Vitamin D is unique among vitamins because our bodies primarily produce it through sunlight exposure. Specifically, UVB radiation from the sun kick-starts the synthesis of vitamin D in our skin. However, several factors severely limit our exposure to UVB rays:

 

  • Sunscreen: Sunscreen blocks UVB rays, which are necessary for vitamin D synthesis in the skin. SPF-15 and SPF-50 sunscreens filter out 93% and 90% of UVB rays, respectively, allowing 2–7% of UVB to reach the skin.
  • Northern latitudes and winter months: If you live above a certain latitude (like much of North America or Europe), during winter the angle of the sun significantly reduces UVB availability.
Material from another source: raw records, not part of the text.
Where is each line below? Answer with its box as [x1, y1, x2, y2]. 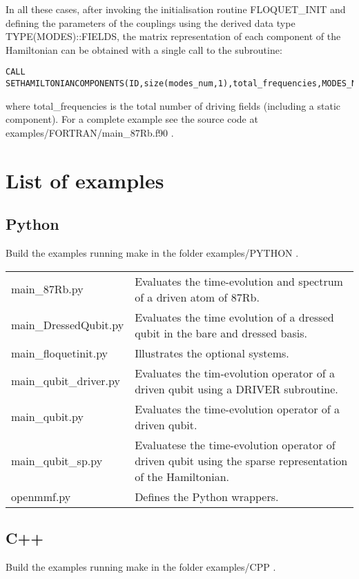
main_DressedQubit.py [11, 317, 124, 333]
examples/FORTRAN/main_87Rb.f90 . [6, 125, 174, 139]
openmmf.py [11, 488, 71, 504]
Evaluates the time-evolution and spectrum [135, 273, 343, 289]
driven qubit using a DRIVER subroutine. [135, 380, 338, 397]
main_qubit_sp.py [11, 452, 103, 469]
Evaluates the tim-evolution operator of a [135, 364, 335, 381]
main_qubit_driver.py [11, 373, 120, 389]

This alone can cause vitamin D levels to drop by 37–50%.
  • Skin pigmentation: Melanin serves as a natural sunscreen, but it also blunts the body's ability to make vitamin D from UVB radiation. People with darker skin may need up to 10 times longer sun exposure to produce the same amount of vitamin D as those with lighter skin.
  • Indoor lifestyles: Most of us spend the majority of our days indoors, away from sunlight, further limiting vitamin D synthesis.
  • Obesity: Studies show obesity can double your risk of vitamin D insufficiency. Obese adults produce 57% less circulating vitamin D₃ after UV exposure compared to their leaner counterparts; however, weight loss can increase vitamin D levels.

 

Supplementation can indeed boost vitamin D levels; however, vitamin D supplements don’t significantly impact the levels of circulating 1,25(OH)₂D₃—the active form of vitamin D responsible for its beneficial effects on your bones, immunity, metabolism, and muscles.

 

But here's some good news: Recent research points to an effective strategy for optimizing vitamin D levels—exercise.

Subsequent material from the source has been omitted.